A Jordânia, que tem sido altamente crítica em relação à guerra de Israel em Gaza, ainda assim abateu drones iranianos que atravessavam o seu território em direção a Israel. Uma bateria Patriota Americana baseada no Iraque derrubou um míssil balístico iraniano que atravessava o espaço aéreo iraquiano.

De certa forma, a maior cooperação contra o Irão é o resultado das mudanças políticas da região, como exemplificado pelos Acordos de Abraham selados sob o presidente Donald J. Trump, através dos quais estados árabes como os Emirados Árabes Unidos e o Bahrein estabeleceram relações diplomáticas normais com Israel pela primeira vez. A administração Biden tem tentado atrair a Arábia Saudita para os acordos e, embora nenhum acordo tenha sido alcançado, os xeques em Riade estão prontos para construir laços com Israel, em parte devido à animosidade partilhada em relação ao Irão.

A intercepção de quase todos os mais de 300 mísseis e drones sem quaisquer vítimas mortais em Israel ou mesmo grandes danos físicos pareceu uma validação para aqueles que trabalharam na construção de uma rede de mecanismos de segurança na região.

John F. Kirby, porta-voz de segurança nacional da Casa Branca, classificou-o como um sucesso “espetacular”. “Esse é o resultado aqui”, disse ele em uma coletiva de imprensa na segunda-feira. “Um Israel mais forte, um Irão mais fraco, uma aliança e parceiros mais unificados. Essa não era a intenção do Irão quando lançou este ataque no sábado à noite, nem perto disso. Mais uma vez, eles falharam. Eles falharam completamente.”

Kirby contestou as especulações de que o Irão não pretendia realmente causar danos porque telegrafou o seu próximo ataque durante mais de uma semana, e negou relatos de que Teerão tinha mesmo transmitido mensagens através de intermediários dando detalhes sobre o tempo e os alvos. Ele zombou da sugestão de que mais de 300 mísseis e drones representassem apenas um exercício para salvar a aparência.

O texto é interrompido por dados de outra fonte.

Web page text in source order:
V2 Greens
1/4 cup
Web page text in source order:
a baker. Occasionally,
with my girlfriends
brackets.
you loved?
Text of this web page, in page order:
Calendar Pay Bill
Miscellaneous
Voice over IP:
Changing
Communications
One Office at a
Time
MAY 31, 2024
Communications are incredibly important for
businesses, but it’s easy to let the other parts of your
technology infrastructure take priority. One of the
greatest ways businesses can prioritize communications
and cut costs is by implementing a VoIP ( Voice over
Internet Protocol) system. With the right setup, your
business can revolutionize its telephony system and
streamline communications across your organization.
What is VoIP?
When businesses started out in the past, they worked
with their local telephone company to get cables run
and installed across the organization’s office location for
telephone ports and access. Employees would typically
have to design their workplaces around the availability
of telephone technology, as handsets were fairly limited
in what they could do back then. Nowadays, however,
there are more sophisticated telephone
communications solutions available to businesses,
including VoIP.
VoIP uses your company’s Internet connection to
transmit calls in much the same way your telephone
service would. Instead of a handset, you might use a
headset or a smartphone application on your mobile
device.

“Talvez eles queiram fazer parecer que isso foi algum tipo de pequeno ataque que eles nunca pretenderam ter sucesso”, disse ele. “Você não pode jogar tanto metal para o alto, o que eles fizeram, no período em que fizeram isso, e convencer alguém de forma realista de que você não estava tentando causar vítimas e que não estava tentando causar danos. . Eles absolutamente eram.

O próprio Biden disse pouco publicamente sobre a greve. “Juntamente com os nossos parceiros, derrotamos esse ataque”, disse ele na segunda-feira, na sua primeira aparição pública desde o ataque, uma reunião na Casa Branca com o primeiro-ministro Mohammed Shia al-Sudani, do Iraque. “Os Estados Unidos estão comprometidos com a segurança de Israel.”

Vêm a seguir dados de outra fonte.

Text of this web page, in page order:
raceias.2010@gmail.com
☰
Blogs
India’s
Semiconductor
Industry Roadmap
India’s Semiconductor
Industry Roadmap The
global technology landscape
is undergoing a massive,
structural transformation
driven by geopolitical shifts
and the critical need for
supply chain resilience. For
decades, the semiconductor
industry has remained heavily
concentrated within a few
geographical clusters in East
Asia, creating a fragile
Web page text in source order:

Sudão, cujo país mantém um equilíbrio frágil entre os Estados Unidos e o Irão, disse ser favorável aos esforços para travar “a expansão da área de conflito, especialmente o desenvolvimento mais recente”.

Mas ele também aproveitou a oportunidade para pressionar Biden sobre o seu apoio à guerra de Israel em Gaza. “Na verdade, estamos muito ansiosos por pôr fim a esta guerra, que ceifou a vida de milhares de civis – mulheres e crianças”, disse Sudani.

O conflito com o Irão desviou a atenção da guerra de Gaza, no preciso momento em que Biden começou a aumentar a pressão sobre o primeiro-ministro Benjamin Netanyahu para que fizesse mais para aliviar o sofrimento dos civis.

Shibley Telhami, estudioso do Oriente Médio da Universidade de Maryland, disse que Netanyahu tinha interesse em prolongar a disputa com Teerã, “tanto como uma distração dos horrores de Gaza quanto como uma forma de mudar o assunto para uma questão em que ele é mais provável que obtenha simpatia nos EUA e no Ocidente.”

Telhami disse que o sucesso no fim de semana pouco fez para desfazer “os danos do fracasso estratégico de Biden” em parar a crise em Gaza. “Isso não deveria desviar a nossa atenção deste fracasso estratégico maior, cujos custos foram imensos e ainda estão em curso”, disse ele.

Ainda assim, Natan Sachs, director do Centro para a Política do Médio Oriente da Brookings Institution em Washington, disse que não era tarefa fácil evitar uma guerra regional maior, pelo menos por agora.

“Biden merece grande crédito”, disse ele. Ao mesmo tempo, acrescentou, pode desaparecer rapidamente. “Ainda estamos no limite porque as circunstâncias são extraordinárias e a crise pode agravar-se a qualquer dia.”